* _About this task_: Return only the lines of the data below from the line with "I would like" up to and including the line with "For more information, contact (197, 84)", exactly as written, with the pictures omitted.

(Collected data entries)

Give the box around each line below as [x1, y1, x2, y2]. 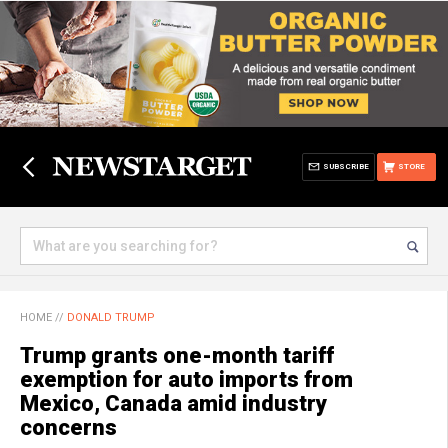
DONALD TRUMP [67, 311, 155, 324]
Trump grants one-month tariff [20, 343, 334, 368]
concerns [20, 415, 117, 440]
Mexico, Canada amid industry [20, 391, 327, 416]
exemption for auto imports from [20, 367, 353, 392]
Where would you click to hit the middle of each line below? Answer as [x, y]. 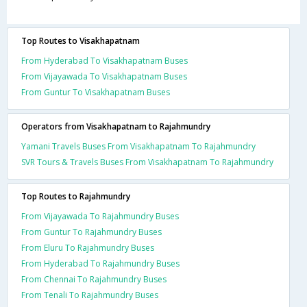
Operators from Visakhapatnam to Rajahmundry [116, 126]
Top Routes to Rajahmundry [76, 196]
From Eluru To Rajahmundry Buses [88, 248]
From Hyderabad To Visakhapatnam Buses [105, 61]
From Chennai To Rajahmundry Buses [94, 279]
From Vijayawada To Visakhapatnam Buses [104, 76]
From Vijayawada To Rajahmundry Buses [100, 216]
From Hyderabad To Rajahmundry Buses [100, 263]
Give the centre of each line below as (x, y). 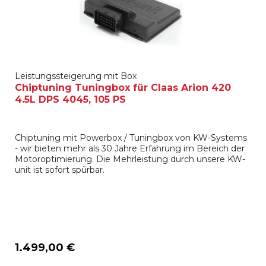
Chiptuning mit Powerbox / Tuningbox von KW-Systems (131, 137)
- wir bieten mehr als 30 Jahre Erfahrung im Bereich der (130, 148)
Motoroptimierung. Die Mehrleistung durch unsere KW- (130, 159)
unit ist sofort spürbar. (60, 170)
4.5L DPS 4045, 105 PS (71, 99)
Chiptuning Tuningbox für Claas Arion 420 (123, 87)
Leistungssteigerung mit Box (76, 76)
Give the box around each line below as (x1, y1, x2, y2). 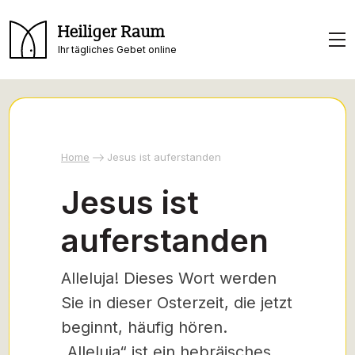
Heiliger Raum (58, 22, 165, 42)
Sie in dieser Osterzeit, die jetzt (61, 293, 292, 312)
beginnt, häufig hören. (61, 318, 227, 337)
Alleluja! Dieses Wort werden (61, 269, 277, 288)
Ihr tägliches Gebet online (58, 43, 177, 55)
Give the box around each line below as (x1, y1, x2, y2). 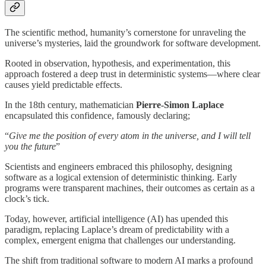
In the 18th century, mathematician (5, 99, 136, 110)
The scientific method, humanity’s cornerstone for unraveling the (5, 27, 246, 37)
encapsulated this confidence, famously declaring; (5, 110, 190, 121)
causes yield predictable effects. (5, 79, 122, 90)
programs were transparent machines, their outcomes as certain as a (5, 182, 255, 193)
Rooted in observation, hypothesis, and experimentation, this (5, 58, 230, 68)
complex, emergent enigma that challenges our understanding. (5, 235, 236, 245)
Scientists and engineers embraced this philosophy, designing (5, 161, 232, 172)
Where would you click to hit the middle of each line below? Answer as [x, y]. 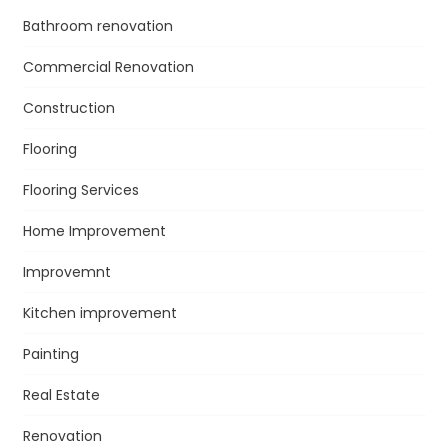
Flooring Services [80, 189]
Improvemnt [66, 271]
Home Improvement [94, 230]
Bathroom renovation [97, 25]
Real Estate [61, 394]
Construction [68, 107]
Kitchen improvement [99, 312]
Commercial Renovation [108, 66]
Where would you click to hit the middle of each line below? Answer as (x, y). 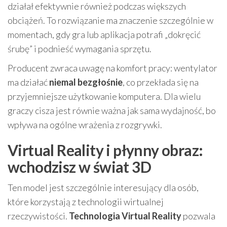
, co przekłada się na (161, 82)
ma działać (28, 82)
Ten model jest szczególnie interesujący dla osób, (103, 187)
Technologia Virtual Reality (125, 216)
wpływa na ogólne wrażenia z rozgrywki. (85, 125)
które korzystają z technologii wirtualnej (86, 202)
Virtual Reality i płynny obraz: (105, 150)
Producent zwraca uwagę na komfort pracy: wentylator (112, 68)
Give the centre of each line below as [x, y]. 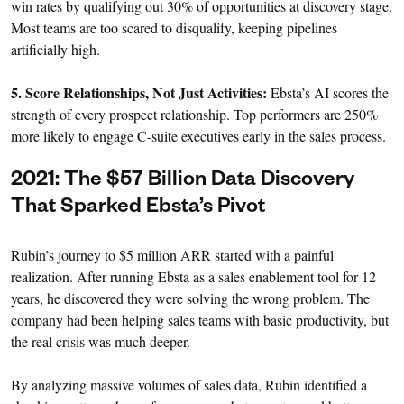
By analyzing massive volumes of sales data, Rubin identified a [189, 385]
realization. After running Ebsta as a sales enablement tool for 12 [193, 277]
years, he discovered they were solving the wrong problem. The [190, 298]
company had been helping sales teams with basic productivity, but [200, 320]
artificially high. [55, 50]
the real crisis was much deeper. [101, 342]
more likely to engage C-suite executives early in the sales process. [198, 136]
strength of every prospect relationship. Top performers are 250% [194, 115]
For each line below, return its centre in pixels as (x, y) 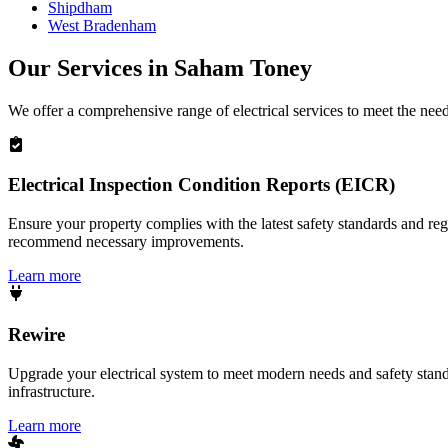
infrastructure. (51, 391)
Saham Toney (243, 67)
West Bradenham (102, 25)
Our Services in (91, 67)
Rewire (36, 334)
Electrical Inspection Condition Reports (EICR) (201, 185)
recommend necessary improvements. (126, 242)
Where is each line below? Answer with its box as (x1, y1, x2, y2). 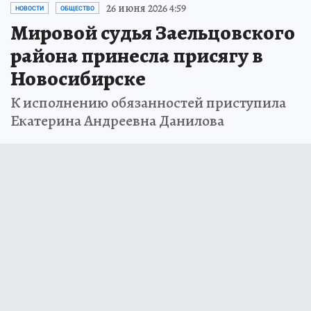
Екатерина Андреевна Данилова (10, 110, 224, 131)
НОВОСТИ (15, 4, 44, 12)
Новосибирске (10, 64, 146, 92)
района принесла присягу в (10, 41, 263, 69)
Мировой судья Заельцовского (10, 18, 295, 47)
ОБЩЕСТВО (60, 4, 94, 12)
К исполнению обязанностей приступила (10, 92, 286, 113)
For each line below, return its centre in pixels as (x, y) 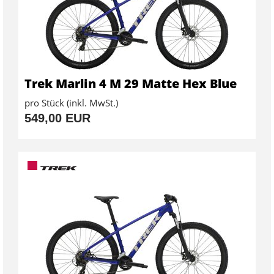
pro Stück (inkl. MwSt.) (71, 103)
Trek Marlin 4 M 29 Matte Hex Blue (131, 84)
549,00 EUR (57, 118)
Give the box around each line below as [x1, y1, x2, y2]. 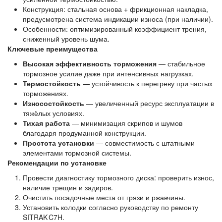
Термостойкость [22, 78, 81, 88]
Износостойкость [22, 98, 84, 108]
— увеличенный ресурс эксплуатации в [86, 98, 214, 108]
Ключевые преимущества [7, 44, 98, 54]
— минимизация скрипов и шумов [71, 118, 182, 128]
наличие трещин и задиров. [22, 182, 113, 192]
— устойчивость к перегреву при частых [82, 78, 213, 88]
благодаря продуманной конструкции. [22, 128, 146, 138]
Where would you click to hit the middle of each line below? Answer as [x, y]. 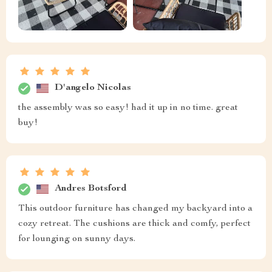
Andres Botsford [91, 189]
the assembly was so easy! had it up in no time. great [128, 108]
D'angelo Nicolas [93, 88]
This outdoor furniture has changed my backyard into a [135, 209]
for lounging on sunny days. [77, 239]
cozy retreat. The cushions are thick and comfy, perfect [134, 224]
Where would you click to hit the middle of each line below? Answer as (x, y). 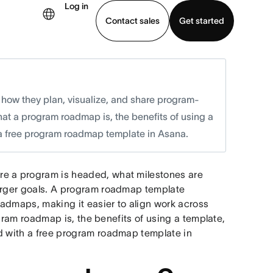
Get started (202, 20)
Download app (47, 71)
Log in (76, 6)
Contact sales (133, 20)
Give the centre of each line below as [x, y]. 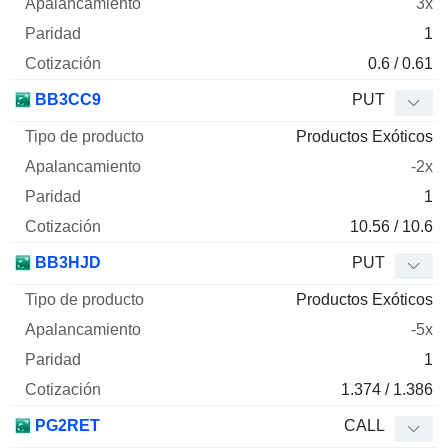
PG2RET [65, 426]
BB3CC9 [66, 100]
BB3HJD [66, 263]
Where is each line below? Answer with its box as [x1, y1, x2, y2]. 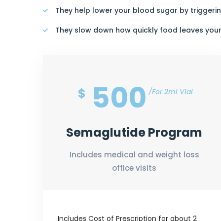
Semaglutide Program [66, 124, 202, 141]
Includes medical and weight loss [69, 149, 199, 160]
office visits [112, 162, 156, 173]
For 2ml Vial [151, 86, 193, 97]
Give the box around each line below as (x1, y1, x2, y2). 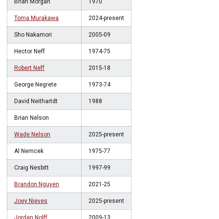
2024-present (88, 15, 124, 22)
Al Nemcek (14, 148, 44, 154)
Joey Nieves (14, 197, 47, 204)
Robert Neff (14, 65, 44, 71)
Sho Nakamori (14, 31, 52, 38)
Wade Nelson (14, 131, 50, 138)
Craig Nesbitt (14, 164, 49, 171)
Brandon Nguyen (14, 181, 59, 188)
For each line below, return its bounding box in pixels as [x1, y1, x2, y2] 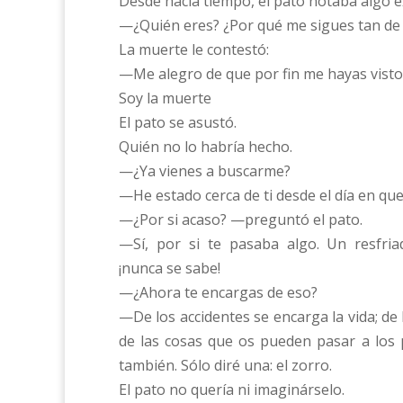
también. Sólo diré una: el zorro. [119, 355, 332, 376]
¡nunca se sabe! [119, 258, 220, 279]
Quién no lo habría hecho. [119, 137, 292, 157]
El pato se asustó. [119, 112, 237, 133]
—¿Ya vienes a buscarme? [119, 161, 291, 182]
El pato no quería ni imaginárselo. [119, 380, 345, 400]
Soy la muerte [119, 88, 211, 109]
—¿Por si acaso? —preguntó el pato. [119, 210, 363, 230]
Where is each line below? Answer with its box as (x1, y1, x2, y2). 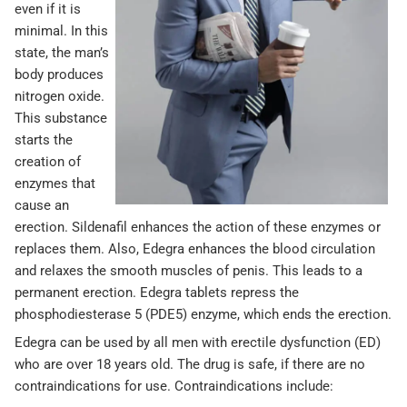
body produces (15, 66, 104, 84)
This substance (15, 110, 107, 127)
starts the (15, 132, 73, 149)
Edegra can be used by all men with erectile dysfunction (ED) (15, 334, 381, 352)
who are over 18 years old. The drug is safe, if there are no (15, 356, 365, 373)
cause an (15, 197, 69, 214)
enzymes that (15, 175, 95, 193)
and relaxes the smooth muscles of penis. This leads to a (15, 263, 362, 280)
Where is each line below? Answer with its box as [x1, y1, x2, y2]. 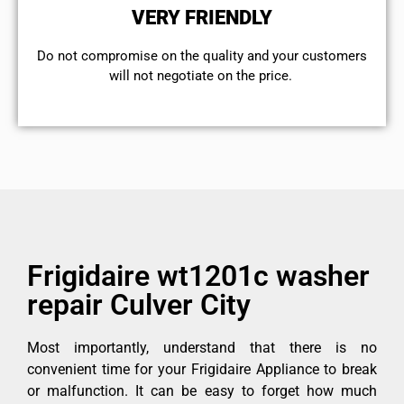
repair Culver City [27, 287, 251, 322]
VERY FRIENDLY [132, 6, 272, 30]
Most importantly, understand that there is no [27, 338, 377, 356]
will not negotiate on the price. [108, 68, 296, 85]
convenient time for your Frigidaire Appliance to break [27, 360, 377, 378]
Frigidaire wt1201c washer [27, 258, 370, 293]
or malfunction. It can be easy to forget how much [27, 381, 377, 399]
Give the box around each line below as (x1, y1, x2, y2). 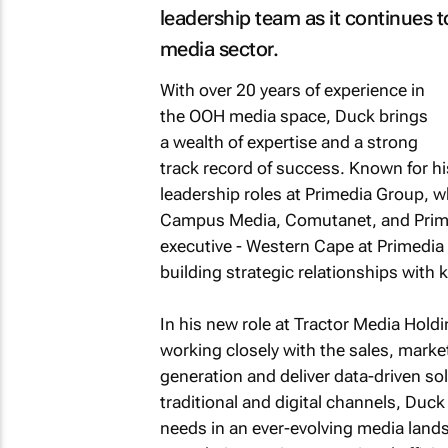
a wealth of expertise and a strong (159, 132, 418, 152)
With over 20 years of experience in (159, 80, 425, 100)
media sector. (159, 37, 278, 61)
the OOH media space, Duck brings (159, 106, 428, 126)
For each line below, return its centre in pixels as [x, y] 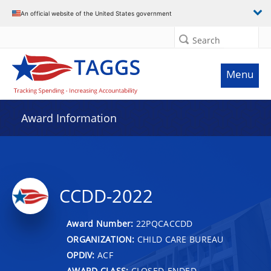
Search [206, 40]
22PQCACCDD [164, 223]
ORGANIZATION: [101, 239]
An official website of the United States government [96, 13]
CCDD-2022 [106, 196]
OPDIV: [81, 255]
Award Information [69, 118]
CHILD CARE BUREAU [179, 239]
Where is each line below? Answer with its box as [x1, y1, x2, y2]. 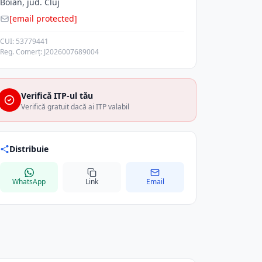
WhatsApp [12, 177, 46, 187]
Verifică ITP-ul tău [20, 90, 93, 101]
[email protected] [9, 13, 77, 24]
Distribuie [9, 143, 49, 154]
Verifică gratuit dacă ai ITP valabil [20, 102, 129, 112]
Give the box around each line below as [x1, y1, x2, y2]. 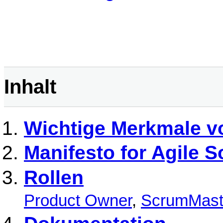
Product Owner [24, 191, 132, 210]
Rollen [24, 166, 84, 188]
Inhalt [4, 75, 56, 98]
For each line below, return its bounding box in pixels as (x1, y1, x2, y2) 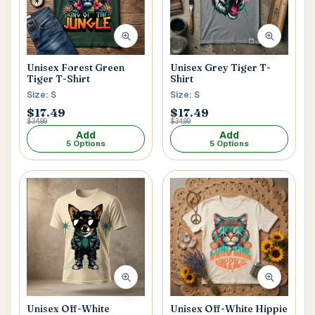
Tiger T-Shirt (27, 72, 90, 85)
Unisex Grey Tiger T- (170, 61, 271, 75)
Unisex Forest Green (27, 60, 124, 74)
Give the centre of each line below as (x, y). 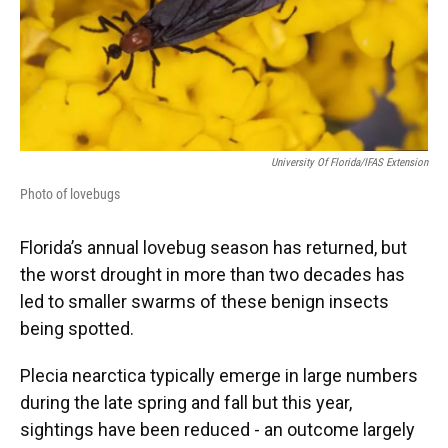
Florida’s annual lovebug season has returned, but (213, 248)
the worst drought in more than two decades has (212, 275)
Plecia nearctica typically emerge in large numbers (219, 376)
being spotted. (77, 329)
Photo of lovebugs (70, 194)
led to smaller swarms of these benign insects (204, 302)
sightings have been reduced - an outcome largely (217, 430)
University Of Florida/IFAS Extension (349, 163)
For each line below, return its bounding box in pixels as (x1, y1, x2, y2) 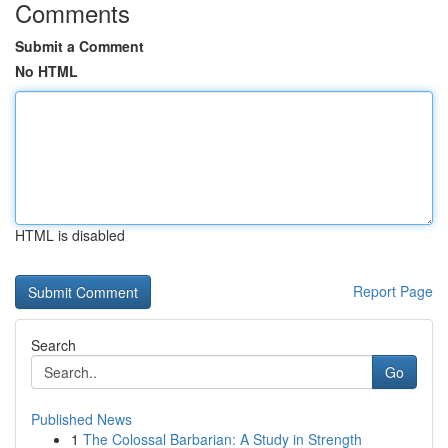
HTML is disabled (15, 225, 125, 245)
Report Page (353, 281, 433, 301)
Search (31, 335, 76, 355)
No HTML (15, 61, 78, 81)
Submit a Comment (15, 36, 144, 56)
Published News (31, 409, 132, 429)
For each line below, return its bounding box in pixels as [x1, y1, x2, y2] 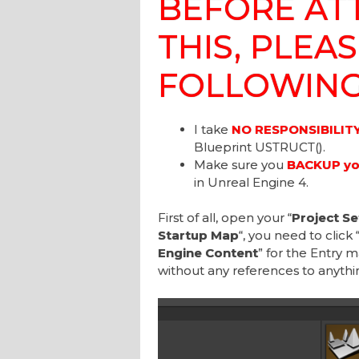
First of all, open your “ [157, 210, 292, 226]
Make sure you [193, 156, 287, 172]
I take [193, 121, 232, 137]
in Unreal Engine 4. [193, 174, 309, 190]
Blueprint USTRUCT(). [193, 139, 325, 155]
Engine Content [157, 245, 258, 261]
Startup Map [157, 228, 239, 244]
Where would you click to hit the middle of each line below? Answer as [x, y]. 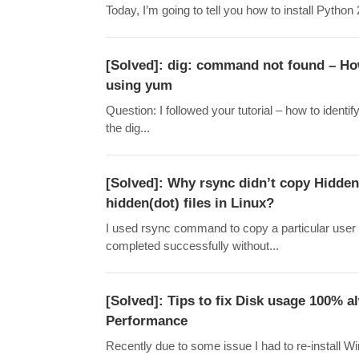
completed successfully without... [192, 246]
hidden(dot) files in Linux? [190, 203]
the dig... [128, 128]
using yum [139, 85]
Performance [147, 321]
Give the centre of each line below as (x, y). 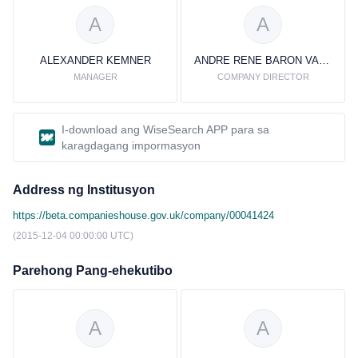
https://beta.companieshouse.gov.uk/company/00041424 (143, 215)
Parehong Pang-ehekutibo (93, 270)
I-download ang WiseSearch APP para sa (165, 129)
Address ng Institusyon (84, 190)
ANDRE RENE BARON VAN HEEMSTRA (324, 60)
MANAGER (95, 77)
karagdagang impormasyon (131, 145)
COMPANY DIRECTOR (263, 77)
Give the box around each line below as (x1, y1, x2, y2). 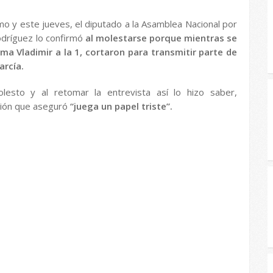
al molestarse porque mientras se (82, 32, 237, 44)
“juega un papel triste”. (70, 100, 172, 112)
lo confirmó (35, 32, 83, 44)
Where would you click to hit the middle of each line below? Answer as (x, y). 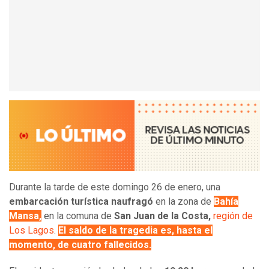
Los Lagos (32, 231)
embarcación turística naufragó (81, 202)
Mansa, (25, 216)
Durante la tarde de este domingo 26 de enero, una (115, 187)
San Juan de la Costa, (162, 216)
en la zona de (183, 202)
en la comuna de (78, 216)
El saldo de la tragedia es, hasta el (135, 231)
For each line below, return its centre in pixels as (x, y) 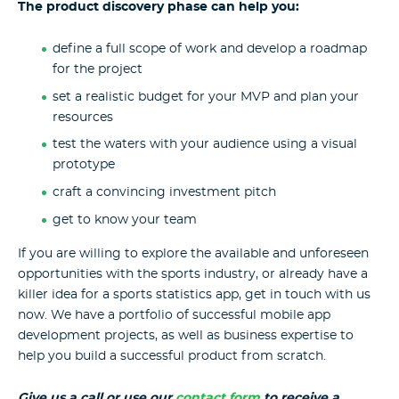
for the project (97, 69)
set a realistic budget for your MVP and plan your (205, 97)
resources (82, 117)
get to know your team (124, 220)
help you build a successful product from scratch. (172, 357)
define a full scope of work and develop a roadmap (209, 49)
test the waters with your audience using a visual (204, 145)
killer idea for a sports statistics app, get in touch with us (194, 295)
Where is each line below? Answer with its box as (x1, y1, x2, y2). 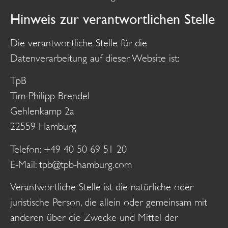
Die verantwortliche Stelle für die (10, 37, 147, 49)
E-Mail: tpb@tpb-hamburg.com (10, 158, 132, 170)
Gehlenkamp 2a (10, 105, 74, 118)
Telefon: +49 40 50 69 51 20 (10, 143, 127, 155)
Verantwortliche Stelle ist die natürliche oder (10, 181, 193, 193)
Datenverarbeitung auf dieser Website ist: (10, 52, 180, 65)
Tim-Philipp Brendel (10, 90, 90, 102)
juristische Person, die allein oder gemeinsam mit (10, 196, 207, 209)
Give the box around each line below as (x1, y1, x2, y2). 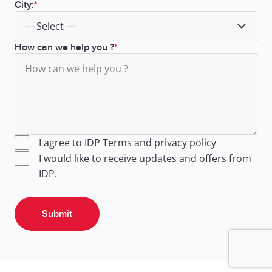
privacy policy (154, 136, 216, 149)
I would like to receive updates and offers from (39, 152, 251, 165)
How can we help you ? (15, 41, 114, 53)
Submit (42, 208, 72, 220)
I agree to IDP (39, 136, 103, 149)
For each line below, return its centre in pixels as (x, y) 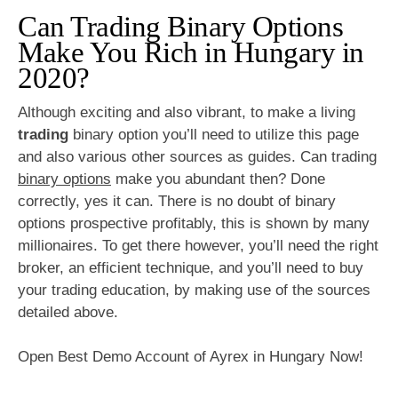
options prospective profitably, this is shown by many (194, 223)
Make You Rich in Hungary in (191, 53)
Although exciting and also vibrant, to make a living (187, 112)
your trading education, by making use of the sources (194, 290)
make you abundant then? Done (218, 179)
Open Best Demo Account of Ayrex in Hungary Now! (191, 357)
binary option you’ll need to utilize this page (214, 134)
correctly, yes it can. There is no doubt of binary (177, 201)
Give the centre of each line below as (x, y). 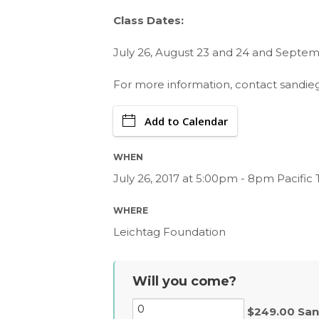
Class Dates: (148, 20)
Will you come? (184, 281)
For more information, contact (197, 84)
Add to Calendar (186, 121)
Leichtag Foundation (169, 232)
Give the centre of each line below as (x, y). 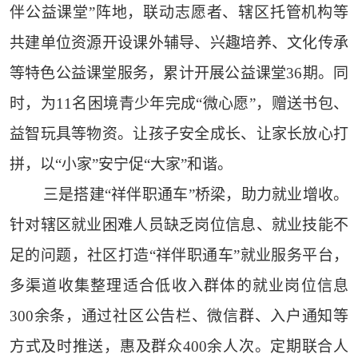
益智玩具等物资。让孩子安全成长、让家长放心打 (179, 134)
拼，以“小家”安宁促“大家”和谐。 (121, 165)
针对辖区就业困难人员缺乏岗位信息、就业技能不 (179, 225)
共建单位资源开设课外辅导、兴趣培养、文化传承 (179, 43)
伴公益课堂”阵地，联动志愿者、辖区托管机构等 (179, 13)
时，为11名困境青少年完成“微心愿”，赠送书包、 (179, 104)
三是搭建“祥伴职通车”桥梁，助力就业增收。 (196, 195)
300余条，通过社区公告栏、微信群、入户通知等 (179, 316)
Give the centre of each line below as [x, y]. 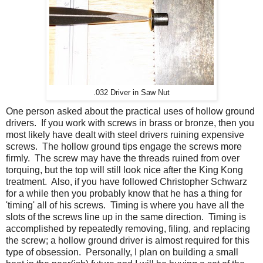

* _Worked solution_:
I would like to receive updates and offers from (39, 152, 251, 165)
How can we help you ? (15, 41, 114, 53)
Submit (42, 208, 72, 220)
I agree to IDP (39, 136, 103, 149)
For each line below, return its centre in pixels as (x, y) 
options prospective profitably, this is shown by many (194, 223)
Make You Rich in Hungary in (191, 53)
Although exciting and also vibrant, to make a living (187, 112)
your trading education, by making use of the sources (194, 290)
make you abundant then? Done (218, 179)
Open Best Demo Account of Ayrex in Hungary Now! (191, 357)
binary option you’ll need to utilize this page (214, 134)
correctly, yes it can. There is no doubt of binary (177, 201)
Give the centre of each line below as (x, y). 
Class Dates: (148, 20)
Will you come? (184, 281)
For more information, contact (197, 84)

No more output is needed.